Ainsi, le sorcier fut tenté de poursuivre sa route, d'ignorer les appels et de rejoindre la solitude de son bureau. Seulement, il lui fallut céder face à l'insistance de l'employée du Ministère. Ses petites lunettes en équilibre sur le bout de son nez, elle n'attendit pas qu'Harry soit arrêté pour fondre sur lui. Sa récalcitrance ne lui sauta pas aux yeux et la secrétaire quitta son poste pour se saisir d'une pile de dossiers. Elle rejoignit l'Auror et arbora son air le plus pincé. Si elle ne lui arrivait pas à mi-poitrine, Harry aurait pu la confondre avec une certaine professeure de Métamorphose.

— Eh bien, monsieur Potter, j'ai bien cru que vous ne m'entendriez jamais. Ayez donc pitié pour mes pauvres cordes vocales que vous mettez à rude épreuve.

— Veuillez m'excuser madame Gopiwls, j'étais plongé dans mes pensées, rétorqua Harry, sans se laisser démonter, mais sans toutefois faire preuve d'amabilité.

Elle pinça les lèvres et sa bouche ne forma bientôt plus qu'une ligne étroite et désapprobatrice. Si le jeune homme avait été en pleine possession de ses moyens, il se serait sans doute inquiété, bien qu'il n'était pas rare qu'il soit apostrophé. La sorcière se pencha et énonça, sur le ton de la conspiratrice :

— Le Ministre de la Magie vous attend dans son bureau.

Harry sourcilla. Même la plus magistrale des migraines ne saurait l'empêcher de s'étonner.

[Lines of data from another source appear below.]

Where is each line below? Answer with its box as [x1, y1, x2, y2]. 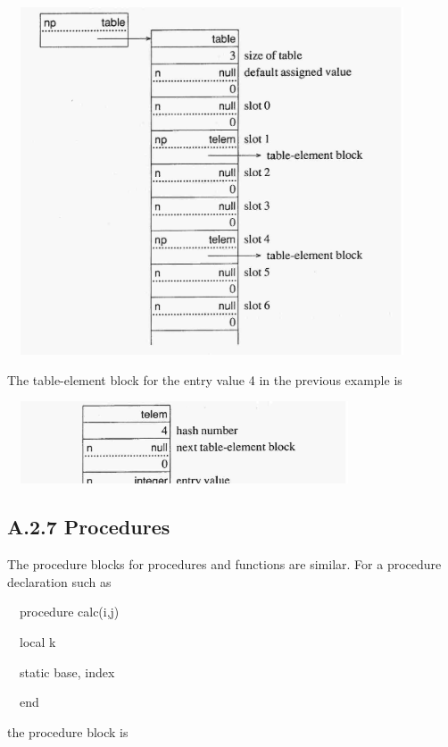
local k [19, 632, 56, 650]
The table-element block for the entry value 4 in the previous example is [7, 370, 402, 389]
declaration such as [7, 572, 112, 591]
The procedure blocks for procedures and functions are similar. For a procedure [7, 555, 442, 574]
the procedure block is [7, 722, 129, 741]
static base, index [19, 662, 115, 681]
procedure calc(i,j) [19, 602, 120, 621]
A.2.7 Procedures [7, 513, 170, 541]
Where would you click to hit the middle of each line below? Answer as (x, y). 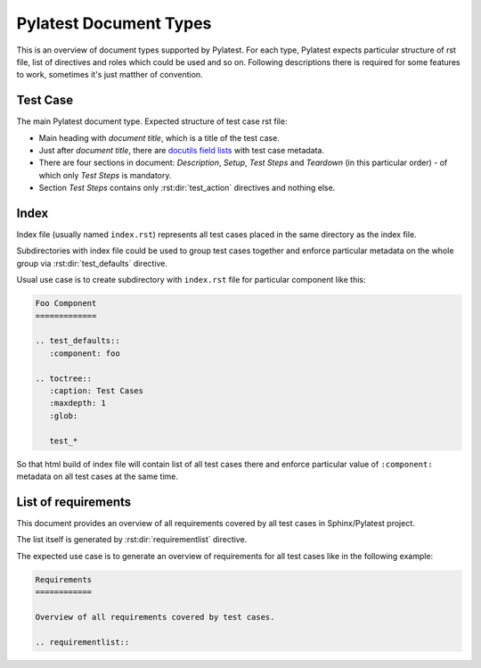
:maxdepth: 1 (78, 403)
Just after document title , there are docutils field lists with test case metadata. (182, 151)
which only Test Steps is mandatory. (105, 175)
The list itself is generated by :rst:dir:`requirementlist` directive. (132, 540)
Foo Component (66, 304)
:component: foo (85, 353)
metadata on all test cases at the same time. (97, 476)
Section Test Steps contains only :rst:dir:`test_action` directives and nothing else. (187, 188)
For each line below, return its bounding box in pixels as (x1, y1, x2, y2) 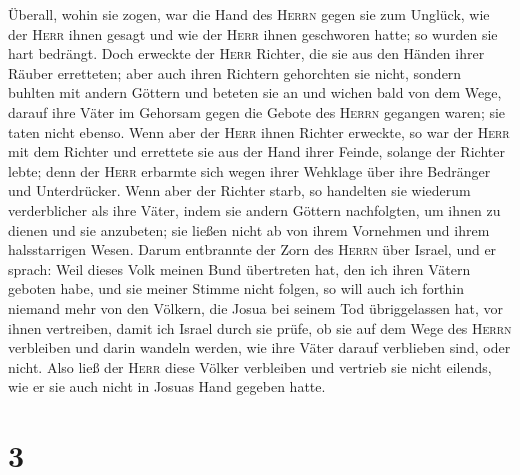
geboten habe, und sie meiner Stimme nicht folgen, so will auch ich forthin (8, 278, 465, 299)
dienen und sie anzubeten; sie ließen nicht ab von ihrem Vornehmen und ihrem (8, 219, 490, 240)
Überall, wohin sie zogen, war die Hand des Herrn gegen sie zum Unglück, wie (8, 4, 490, 24)
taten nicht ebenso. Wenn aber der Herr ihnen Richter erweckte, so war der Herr (8, 121, 510, 142)
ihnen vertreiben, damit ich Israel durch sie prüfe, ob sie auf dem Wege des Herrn (8, 317, 512, 338)
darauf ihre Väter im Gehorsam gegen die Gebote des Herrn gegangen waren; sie (8, 101, 506, 122)
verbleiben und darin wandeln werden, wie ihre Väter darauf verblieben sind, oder (8, 337, 511, 358)
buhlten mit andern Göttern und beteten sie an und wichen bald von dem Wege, (8, 82, 502, 103)
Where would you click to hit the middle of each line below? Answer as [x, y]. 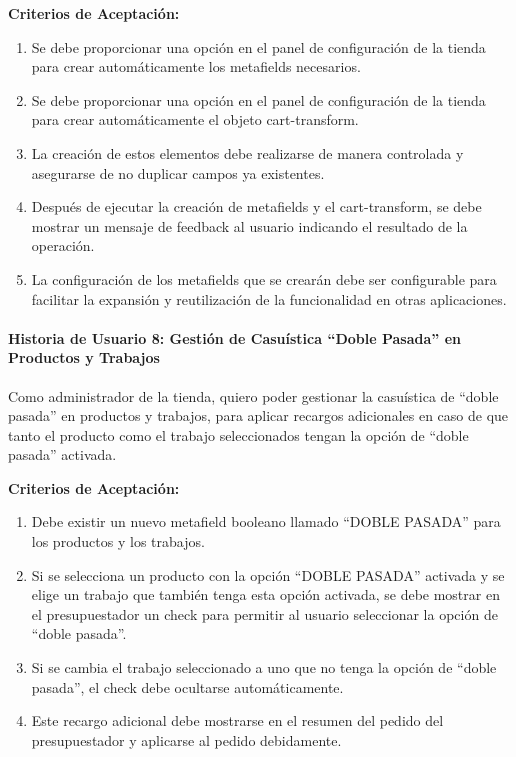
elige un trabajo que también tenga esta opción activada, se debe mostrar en [265, 594]
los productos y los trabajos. [118, 541]
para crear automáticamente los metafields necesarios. [196, 66]
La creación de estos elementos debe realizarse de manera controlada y [247, 152]
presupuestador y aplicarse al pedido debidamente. [186, 739]
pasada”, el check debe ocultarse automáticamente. [187, 686]
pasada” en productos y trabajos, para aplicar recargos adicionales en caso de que [258, 415]
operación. [63, 245]
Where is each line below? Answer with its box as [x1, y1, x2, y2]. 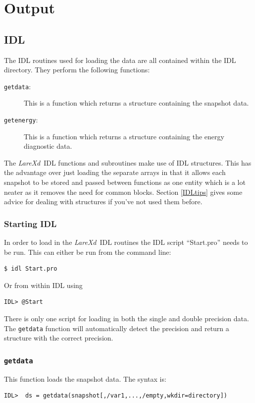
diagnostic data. [24, 141, 72, 151]
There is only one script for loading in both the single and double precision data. [4, 313, 249, 324]
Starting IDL [4, 217, 57, 230]
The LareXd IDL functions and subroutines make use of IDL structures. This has [4, 157, 252, 168]
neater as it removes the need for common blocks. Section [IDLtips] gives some [4, 186, 243, 197]
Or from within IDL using [4, 280, 83, 290]
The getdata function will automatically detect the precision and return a [4, 323, 229, 333]
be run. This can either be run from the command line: [4, 246, 171, 257]
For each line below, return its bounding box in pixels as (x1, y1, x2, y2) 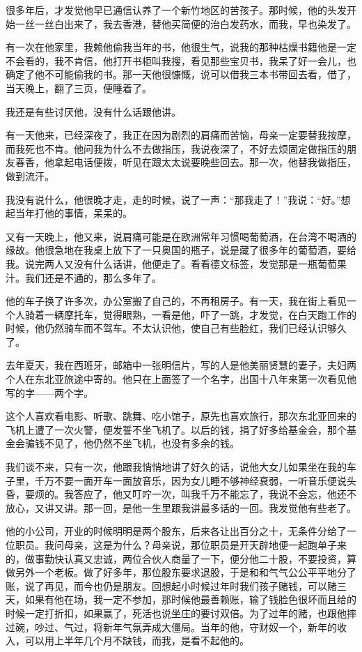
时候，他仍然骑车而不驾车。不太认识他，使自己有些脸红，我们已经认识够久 (6, 321, 347, 335)
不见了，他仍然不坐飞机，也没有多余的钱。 (44, 436, 239, 450)
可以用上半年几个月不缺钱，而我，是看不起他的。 (24, 633, 249, 648)
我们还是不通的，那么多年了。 (24, 270, 162, 285)
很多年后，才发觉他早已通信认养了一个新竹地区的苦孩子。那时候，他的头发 (6, 3, 347, 17)
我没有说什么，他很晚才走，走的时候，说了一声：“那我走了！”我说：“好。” (6, 192, 341, 206)
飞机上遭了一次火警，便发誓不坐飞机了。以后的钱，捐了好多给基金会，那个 (6, 422, 347, 437)
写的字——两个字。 (6, 385, 93, 400)
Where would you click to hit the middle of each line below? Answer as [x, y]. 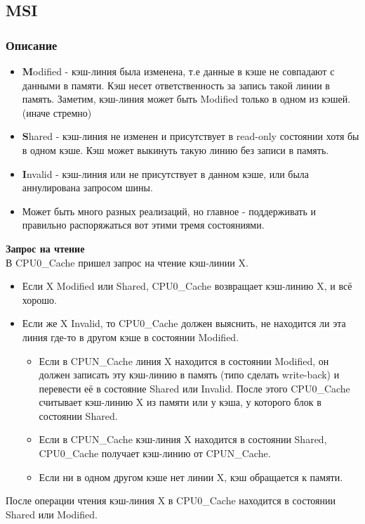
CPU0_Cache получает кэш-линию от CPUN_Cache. [155, 453]
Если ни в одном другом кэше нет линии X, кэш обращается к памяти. [191, 477]
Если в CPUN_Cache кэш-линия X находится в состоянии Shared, [183, 439]
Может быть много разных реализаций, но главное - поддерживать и [169, 211]
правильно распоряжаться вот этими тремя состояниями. [143, 225]
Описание [32, 45]
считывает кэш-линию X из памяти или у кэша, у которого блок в [180, 402]
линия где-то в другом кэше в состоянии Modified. [131, 337]

Pire, de s'inquiéter. Il avait toujours fait en sorte que personne n'ait à lui reprocher sa conduite et il y avait bien longtemps qu'il n'avait pas agi dans le dos du Ministère. Cela lui rappelait l'époque où celui-ci avait été investi par Voldemort, d'abord officieusement, puis officiellement, lorsque la personnalité la plus éminente du monde magique avait été écartée.

Décidément, tout le portait à la comparaison.

D'abord son insubordination, ensuite ses actes irréfléchis, et enfin la vieille rivalité qui l'opposait au plus venimeux des Serpentards.

Madame Gopiwls l'étudia derrière l'écran fumé de ses verres rectangulaires. Elle humecta ses lèvres parcheminées et Harry tâcha de faire bonne figure. Il se surprit à afficher un air prétentieux, intouchable, de ceux qu'il exécrait, mais force était de constater qu'il faisait un rempart efficace contre les soupçons.

— J'ai eu une journée harassante et j'ai encore plusieurs rapports à boucler avant la fin de la semaine, prétexta-t-il.

— Je suis certaine que vous trouverez, dans votre emploi du temps bondé, quelques minutes de votre temps à accorder à notre Ministre.

Puis, comme si la précision s'imposait, elle ajouta, dans un souffle :

— C'est urgent, monsieur Potter, vous vous doutez bien que nous vous aurions contacté par hibou pour une entrevue plus... officielle, si tel n'était pas le cas.